Tuesday, August 19, 2014

Jesus and the Paradox of the Law (II)

In the first post of this series, we looked at a paradox created by the fact that Jesus was both man and God. As a man, he was subject to Jewish law, which forbade blasphemy, or claiming that one was in any way divine. But as the Son of God, he was bound to answer truthfully to the high priest's question: "Are you the Son of God?" -- and thus, in the high priest's eyes, to have committed blasphemy.

Because the Jewish leaders did not recognize Jesus as the Jewish Messiah, they held him liable to the death penalty for speaking what they could only regard as blasphemy.
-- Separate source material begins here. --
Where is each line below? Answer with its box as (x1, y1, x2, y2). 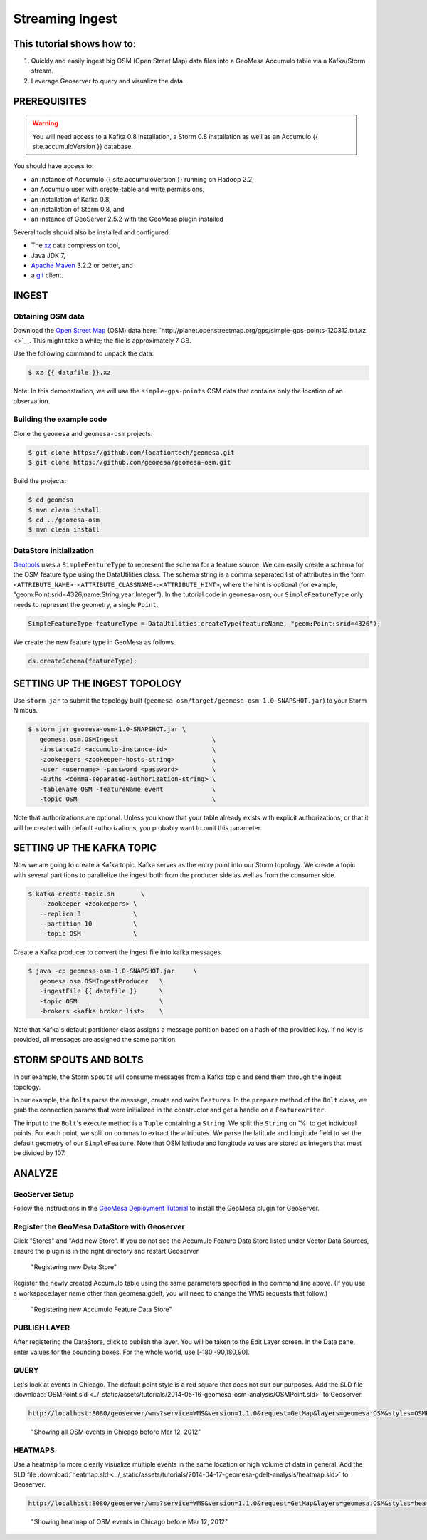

But in so doing, they ensured Jesus' penitential sacrifice could fulfill the law, and provide salvation for the whole world.

This is what I am calling "the paradox of the law." In this second post, I want to explore more of the consequences which its recognition may have for both Jews and Christians. In particular, I wish to employ the paradox to pry into the knotty issue of supersessionism, or (in some eyes) "replacement theology."

In general terms, both versions of the doctrine focus upon the role left to (or, in the stronger versions, imposed upon) the Jews after Jesus accomplished his salvific sacrifice for the sake of all sinners. For some, Jesus fulfilled the multiple promises of the Tanakh. Thus, he was the Jews' Messiah, and they will not get another one. By failing to acknowledge him as their Savior, these people claim, the Jews will suffer the same fate as other unbelievers, unless they end up repenting and accepting Jesus as the Savior of the world -- including (but not limited to) Jews.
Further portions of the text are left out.